The present invention relates to a body structure of a vehicle, and particularly relates to a side body structure of a vehicle in a connecting part between a hinge pillar and a side sill, and a part therearound.
Generally, when a vehicle experiences a frontal collision, a pair of left and right front-side frames provided in a front part of the vehicle and extending in vehicle longitudinal directions, crashes and absorbs the impact load, and via the front side frames, distributes the impact load to various vehicle parts, in order to reduce cabin deformation.
When a so-called small overlap collision where the vehicle overlaps with a collision object at an outer side of the front side frame in vehicle width directions occurs, a front wheel in the overlapped area may move rearwardly (retreat) with respect to the vehicle body and the impact load may be applied to a hinge pillar from the front wheel.
The applied impact load is distributed rearwardly via structures, such as a side sill extending rearwardly from a lower end of the hinge pillar, a front pillar extending upwardly and rearwardly from an upper end of the hinge pillar, and an impact bar of a front door. The distribution of the load from the hinge pillar to various parts on the rear side reduces the cabin deformation caused by the retreating of the hinge pillar and a dashboard.
Generally, the hinge pillar includes a pair of inner and outer hinge pillar members joined together by welding a pair of front and rear flanges thereof. A closed section space is continuously formed extending vertically between the inner and outer hinge pillar members, and thus, a suitable load transmission occurs between the lower end and the upper end of the hinge pillar.
Further the side sill includes a pair of inner and outer side sill members joined together by welding a pair of upper and lower flanges thereof. A closed section space is continuously formed extending in the vehicle longitudinal directions between the inner and outer side sill members, and thus, the load is suitably transmitted rearward by the side sill.
A front end part of the outer side sill member projecting forwardly of a rear edge of the hinge pillar may be disposed inside a connecting part between the hinge pillar and the side sill. In this case, the projecting part of the outer side sill member cannot form a closed section space because the welding of the upper flange of the outer side sill member becomes difficult, and the closed section space may only be formed on the rear side of the hinge pillar.
When such a vehicle with the side body structure experiences the small overlap collision, the outer side sill member applied with the impact load from the front side easily bends in the front end part with no closed section space, and thus, the effective rearward load distribution cannot be achieved via the side sill.
Regarding this inconvenience, JP2013-159290A discloses a structure in which an inner reinforcing member extending in vehicle longitudinal directions is disposed inside a connecting part between a lower end part of a hinge pillar and a front end part of a side sill, and a second closed section space smaller than a closed section space of the side sill itself is continuously formed extending in the vehicle longitudinal directions between the inner reinforcing member and an inner wall of the connecting part.

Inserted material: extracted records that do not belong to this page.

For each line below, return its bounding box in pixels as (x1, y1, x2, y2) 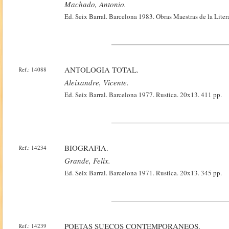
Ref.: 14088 (18, 65, 47, 73)
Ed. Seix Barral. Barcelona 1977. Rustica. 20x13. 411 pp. (64, 90, 222, 99)
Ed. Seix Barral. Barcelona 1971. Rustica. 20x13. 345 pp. (64, 168, 222, 177)
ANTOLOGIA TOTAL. (64, 64, 139, 75)
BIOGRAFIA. (64, 143, 109, 153)
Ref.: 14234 (18, 144, 47, 151)
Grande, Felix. (64, 155, 111, 166)
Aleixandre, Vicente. (64, 77, 129, 87)
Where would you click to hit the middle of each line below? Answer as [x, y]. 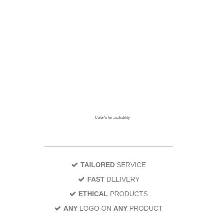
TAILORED [98, 164]
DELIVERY [122, 179]
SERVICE [130, 164]
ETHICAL [93, 194]
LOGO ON [95, 208]
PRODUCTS [128, 194]
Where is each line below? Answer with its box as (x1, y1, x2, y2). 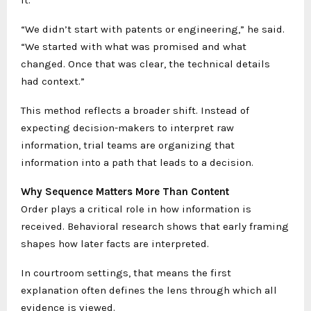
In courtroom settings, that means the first (21, 267, 231, 279)
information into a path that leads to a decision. (21, 156, 253, 169)
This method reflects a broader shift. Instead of (21, 104, 249, 117)
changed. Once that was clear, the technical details (21, 58, 270, 70)
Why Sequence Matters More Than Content (21, 185, 229, 198)
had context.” (21, 75, 85, 87)
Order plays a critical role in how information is (21, 203, 251, 215)
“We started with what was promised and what (21, 40, 246, 53)
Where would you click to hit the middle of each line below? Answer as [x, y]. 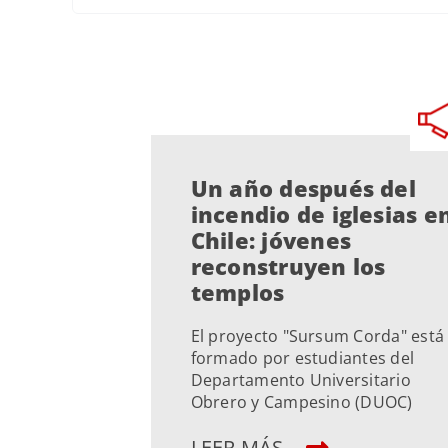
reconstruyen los [288, 266]
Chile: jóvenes [271, 240]
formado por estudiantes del [302, 358]
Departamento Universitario [300, 380]
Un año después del [303, 188]
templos [237, 292]
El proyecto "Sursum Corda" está [317, 336]
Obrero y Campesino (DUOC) [301, 402]
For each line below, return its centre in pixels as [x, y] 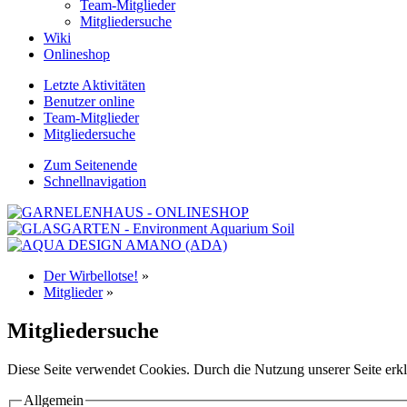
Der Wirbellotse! [91, 276]
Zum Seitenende [90, 165]
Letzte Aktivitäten [94, 85]
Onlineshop [77, 54]
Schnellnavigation [95, 181]
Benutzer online [89, 101]
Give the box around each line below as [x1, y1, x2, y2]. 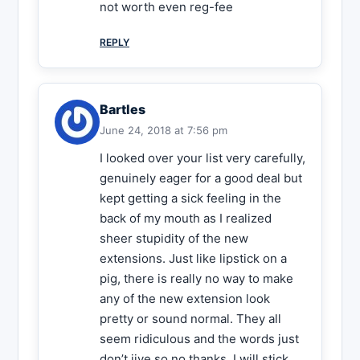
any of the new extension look [100, 291, 270, 307]
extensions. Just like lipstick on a [100, 251, 287, 267]
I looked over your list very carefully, [100, 150, 305, 166]
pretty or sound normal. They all [100, 311, 281, 327]
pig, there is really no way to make [100, 271, 293, 287]
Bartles [100, 101, 145, 118]
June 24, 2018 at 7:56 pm [100, 124, 227, 137]
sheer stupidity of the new [100, 231, 248, 247]
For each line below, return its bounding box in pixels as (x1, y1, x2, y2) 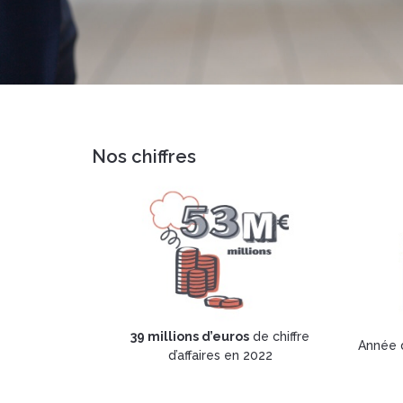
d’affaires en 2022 (167, 347, 273, 363)
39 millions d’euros (130, 328, 249, 344)
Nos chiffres (92, 145, 196, 167)
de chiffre (249, 328, 309, 344)
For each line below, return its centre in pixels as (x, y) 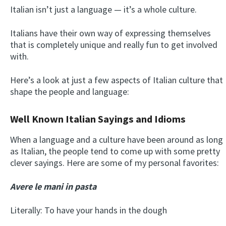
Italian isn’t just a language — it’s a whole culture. (103, 9)
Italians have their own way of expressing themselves (110, 33)
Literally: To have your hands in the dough (89, 210)
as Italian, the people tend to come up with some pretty (115, 151)
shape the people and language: (70, 91)
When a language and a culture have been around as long (117, 139)
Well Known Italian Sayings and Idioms (98, 119)
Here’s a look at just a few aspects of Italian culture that (117, 80)
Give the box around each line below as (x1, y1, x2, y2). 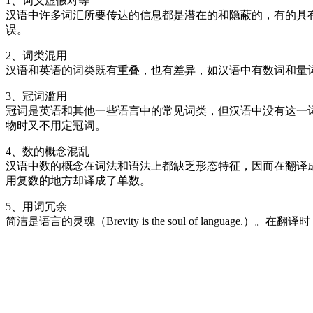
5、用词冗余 (6, 200, 67, 212)
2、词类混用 (6, 49, 67, 61)
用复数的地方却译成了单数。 (6, 174, 151, 187)
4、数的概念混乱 (6, 145, 89, 157)
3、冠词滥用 (6, 89, 67, 102)
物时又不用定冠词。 (6, 119, 106, 131)
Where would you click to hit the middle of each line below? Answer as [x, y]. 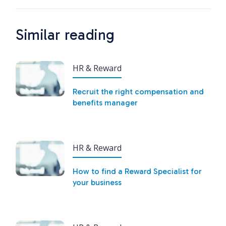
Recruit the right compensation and [138, 91]
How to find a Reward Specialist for [137, 171]
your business [97, 182]
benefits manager [105, 102]
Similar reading [65, 35]
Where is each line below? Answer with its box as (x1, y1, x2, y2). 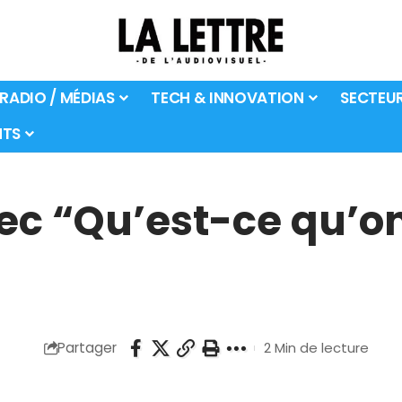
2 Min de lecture (263, 338, 369, 358)
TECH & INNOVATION (151, 87, 304, 109)
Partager (57, 338, 117, 358)
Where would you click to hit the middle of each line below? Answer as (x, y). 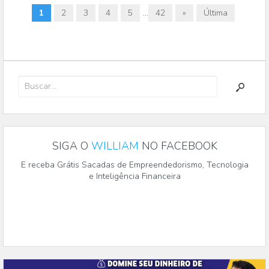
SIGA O (71, 146)
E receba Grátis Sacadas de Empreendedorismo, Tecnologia (134, 165)
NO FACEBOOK (178, 146)
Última (215, 13)
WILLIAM (115, 146)
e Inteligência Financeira (134, 177)

The formation of the second closed section space on the front side of a rear edge of the hinge pillar allows an impact load applied to the hinge pillar from the front side to be transmitted to the closed section space of the side sill formed on the rear side of the hinge pillar, via the second closed section space.
Recently, as countermeasures against the small overlap collision, vehicle body structures for facilitating the retreating of a front wheel while sliding outwardly in vehicle width directions are discussed or put in use, in order to reduce a frontal impact load applied from a collision object to a hinge pillar via the front wheel.
When the small overlap collision occurs to a vehicle with such a body structure, a frontal impact load is still applied to the hinge pillar from the collision object via the obliquely outwardly retreated front wheel.
When the front wheel retreats obliquely outwardly as described above, a front-wheel-side suspension member coupled to the front wheel and extending vertically retreats obliquely outwardly along with the front wheel while falling down, and is disengaged from a vehicle-body-side suspension member during the retreating process.
Additionally, if a tire of the front wheel sandwiched by the hinge pillar and the collision object becomes flat, the front-wheel-side suspension member which continues to retreat obliquely outwardly comes into contact with the hinge pillar, and thus another collision occurs between the collision object and the hinge pillar via the suspension member.
In such a collision mode, the retreating suspension member comes into contact with the hinge pillar at an outwardly offset position with respect to a center of the hinge pillar in the vehicle width directions, and the impact load may be applied to the hinge pillar at this position.
In terms of developments in vehicle body structures, there still is room for improvement in rearwardly distributing a load more stably even in the collision mode as described above.